- Date: 1984–1985
- Medium: Diss tracks
- Status: Ended in 1985 with the release of "The Final Word – No More Roxanne" by the East Coast Crew

Parties
| U.T.F.O.; | Roxanne Shante; |

Works
- "The Real Roxanne"; "Roxanne, Roxanne, Pt. 2: Calling Her A Crab"; "Roxanne's Revenge"; "Bite This"; "Queen of Rox (Shanté Rox On)";

= Roxanne Wars =

Series of hip-hop rivalries in the 1980s

The Roxanne Wars were a series of hip-hop rivalries during the mid-1980s, yielding rap music's first diss record and perhaps the most answer records in history. It is one of hip-hop's earliest feuds and perhaps the first "rap beef". The dispute arose over a failed appearance at a radio promotional show and primarily involved Roxanne Shante (Lolita Shante Gooden) and the Real Roxanne (Adelaida Martinez).

==History==

=== 1984–1985: Background and "Roxanne's Revenge" ===

In 1984, the hip-hop trio U.T.F.O., produced by the R&B group Full Force, released a single titled "Hanging Out", which did not perform well. However, the single's B side, "Roxanne, Roxanne", a song about a woman who would not respond to their advances, gained much attention and airplay. Soon after, 14-year-old Lolita Shante Gooden was walking outside of the Queensbridge housing project in New York City when she heard Tyrone Williams, disc jockey Mr. Magic and record producer Marley Marl talking about how U.T.F.O. had canceled a show that the men had promoted.

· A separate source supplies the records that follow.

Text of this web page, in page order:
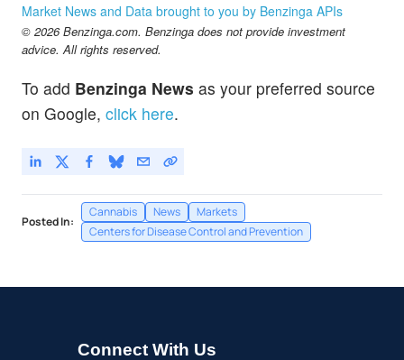
Market News and Data brought to you by Benzinga APIs
© 2026 Benzinga.com. Benzinga does not provide investment
advice. All rights reserved.
To add Benzinga News as your preferred source
on Google, click here.
Posted In:
Cannabis News
Markets
Centers for Disease Control and Prevention
Connect With Us
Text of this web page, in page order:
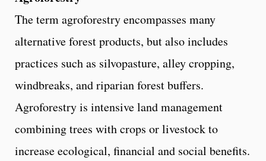
The term agroforestry encompasses many
alternative forest products, but also includes
practices such as silvopasture, alley cropping,
windbreaks, and riparian forest buffers.
Agroforestry is intensive land management
combining trees with crops or livestock to
increase ecological, financial and social benefits.
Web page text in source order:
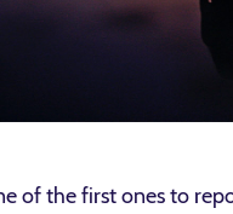
of the first ones to
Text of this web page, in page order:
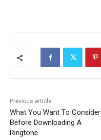
Previous article
What You Want To Consider
Before Downloading A
Ringtone
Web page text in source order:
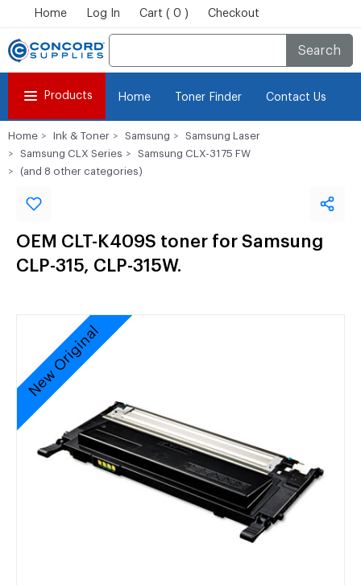
Home Log In Cart ( 0 ) Checkout
Search
Products Home Toner Finder Contact Us
Home Ink & Toner Samsung
Samsung Laser
Samsung CLX Series
Samsung CLX-3175 FW
(and 8 other categories)
OEM CLT-K409S toner for Samsung
CLP-315, CLP-315W.
New Original
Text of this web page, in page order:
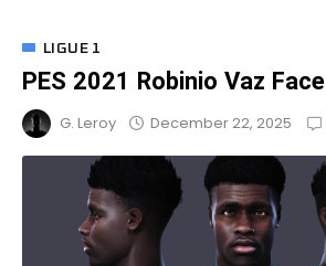
LIGUE 1
PES 2021 Robinio Vaz Face
G. Leroy December 22, 2025
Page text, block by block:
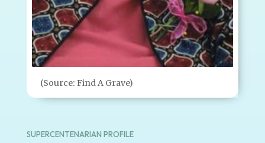
(Source: Find A Grave)
SUPERCENTENARIAN PROFILE
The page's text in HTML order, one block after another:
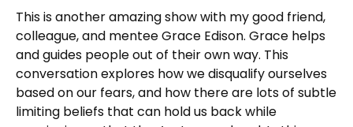
This is another amazing show with my good friend,
colleague, and mentee Grace Edison. Grace helps
and guides people out of their own way. This
conversation explores how we disqualify ourselves
based on our fears, and how there are lots of subtle
limiting beliefs that can hold us back while
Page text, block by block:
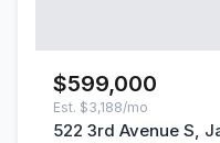
$599,000
Est. $3,188/mo
522 3rd Avenue S,
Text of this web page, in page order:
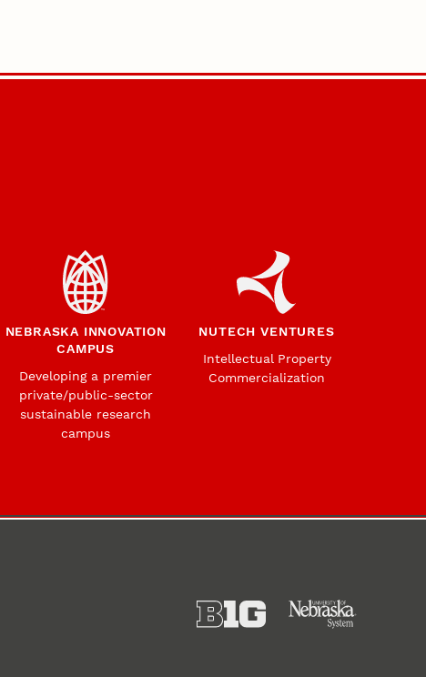
NEBRASKA INNOVATION
CAMPUS
Developing a premier
private/public-sector
sustainable research
campus
NUTECH VENTURES
Intellectual Property
Commercialization
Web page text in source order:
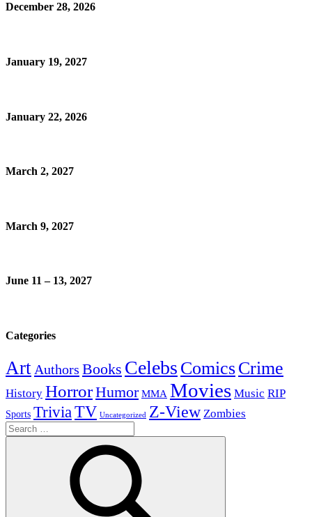
December 28, 2026
January 19, 2027
January 22, 2026
March 2, 2027
March 9, 2027
June 11 – 13, 2027
Categories
Art Authors Books Celebs ComicsCrime
History HorrorHumor MMA Movies Music RIP
Sports TriviaTV Uncategorized Z-View Zombies
Search
for:
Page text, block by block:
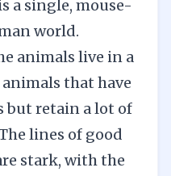
a single, mouse-
world.
animals live in a
that have
but retain a lot of
lines of good
stark, with the
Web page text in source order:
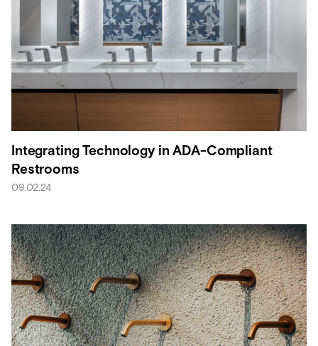
Integrating Technology in ADA-Compliant
Restrooms
09.02.24
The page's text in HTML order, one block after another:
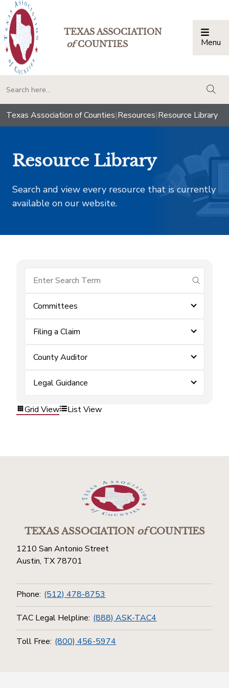
TEXAS ASSOCIATION
ofCOUNTIES Menu
Texas Association of Counties|Resources|Resource Library
Resource Library
Search and view every resource that is currently
available on our website.
submit
Committees
Filing a Claim
County Auditor
Legal Guidance
Grid View List View
TEXAS ASSOCIATIONofCOUNTIES
1210 San Antonio Street
Austin, TX 78701
Phone: (512) 478-8753
TAC Legal Helpline: (888) ASK-TAC4
Toll Free: (800) 456-5974
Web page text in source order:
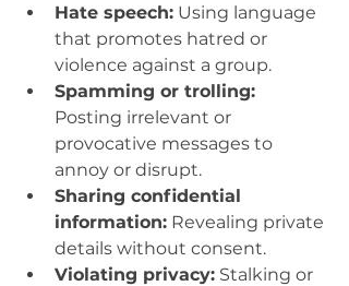
Hate speech: Using language
that promotes hatred or
violence against a group.
Spamming or trolling:
Posting irrelevant or
provocative messages to
annoy or disrupt.
Sharing confidential
information: Revealing private
details without consent.
Violating privacy: Stalking or
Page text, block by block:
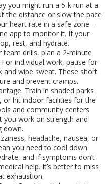
you might run a 5‑k run at a
the distance or slow the pace
heart rate in a safe zone—
app to monitor it. If your
rest, and hydrate.
drills, plan a 2‑minute
individual work, pause for
and wipe sweat. These short
and prevent cramps.
Train in shaded parks
or hit indoor facilities for the
and community centers
you work on strength and
down.
headache, nausea, or
you need to cool down
and if symptoms don’t
help. It’s better to miss
exhaustion.
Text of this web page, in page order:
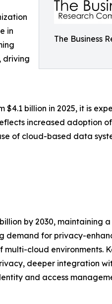
The Business
in
driving
billion in 2025, it is
increased adoption
of cloud-based data
by 2030, maintaining a
demand for privacy-
cloud environments.
deeper integration
and access
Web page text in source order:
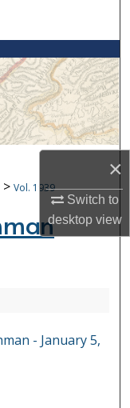
×
Switch to
desktopview
> Vol. 1939
- January 5,
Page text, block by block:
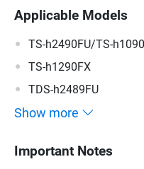
Applicable Models
TS-h2490FU/TS-
TS-h1290FX
TDS-h2489FU
Show more
Important Notes
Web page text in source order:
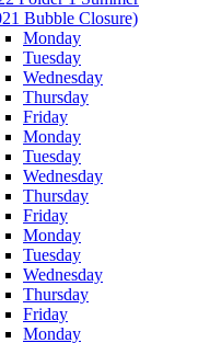
Bubble Closure)
Monday
Tuesday
Wednesday
Thursday
Friday
Monday
Tuesday
Wednesday
Thursday
Friday
Monday
Tuesday
Wednesday
Thursday
Friday
Monday

Gooden offered to record a hip-hop song that would exact revenge on U.T.F.O. The original "Street Version" was entirely freestyled by Gooden in one seven-minute-long take and recorded on tape in Marl's apartment. The beats were copied from an instrumental version of "Roxanne, Roxanne". The recording was pressed onto 100 initial copies that were rushed into distribution on the streets in late 1984, with Gooden billed as Roxanne Shante. It was confrontational and laced with profanities, but it became an instant hit that sold more than 250,000 copies in the New York area alone. Select Records claimed copyright on the instrumental track, which led Pop Art Records to negotiate an agreement whereby all future copies of "Roxanne's Revenge" would feature a different track. It was re-released in early 1985 with new beats and vocals, and the obscenities removed. The re-release version peaked at No. 22 on the Hot R&B/Hip-Hop Songs chart.

=== 1985: "The Real Roxanne", the Roxanne Wars from beginning to end ===
Following the success of "Roxanne's Revenge", U.T.F.O. and Full Force released "The Real Roxanne", their own answer record. While not directly aimed at Roxanne Shante, this record featured Elease Jack, under the moniker of the Real Roxanne, who was soon replaced by Adelaida Martinez. This version became a hit and caused a flood of Roxanne-related hip-hop records, Over the next year, at least 30 (and more than 100, according to some claims) such records were produced. Some of the most notable include:

- "Sparky's Turn (Roxanne, You're Through)" by Sparky D
- "Roxanne's Doctor—The Real Man" by Dr. Freshh
- "Do the Roxanne" by Dr. Rocx & Co.
- "The Parents of Roxanne" by Gigolo Tony & Lacey Lace
- "I'm Lil Roxanne" by Tanganyika
- "Yo, My Little Sister (Roxanne's Brothers)" by Crush Groove (Note: No connection to Krush Groove.)
- "Rappin' Roxy: Roxanne's Sister" by D.W. and the Party Crew (featuring Roxy)
- "Ice Roxanne" by Little Ice
- "Roxanne's a Man (The Untold Story—Final Chapter)" by Ralph Rolle

The clash between U.T.F.O. and Shante continued in the midst of the trend. Shante released the record "Bite This", which accused U.T.F.O. of copying her style on "The Real Roxanne", and U.T.F.O. released "Roxanne, Roxanne, Pt. 2: Calling Her a Crab", likening Shante to an ape and a crab. Shante's final record of the Roxanne Wars, titled "Queen of Rox (Shante Rox On)", recaps her feud with U.T.F.O. and highlights her skills as a rapper. The Roxanne Wars mostly ended with the 1985 release of "The Final Word—No More Roxanne (Please)" by the East Coast Crew, who pled for artists to cease the trend.

== Legacy ==

The Roxanne Wars helped solidify the careers of multiple rappers, especially those of Roxanne Shante, the Real Roxanne and Sparky D.

In 2017, a musical drama film about Shante's life, Roxanne Roxanne, was released.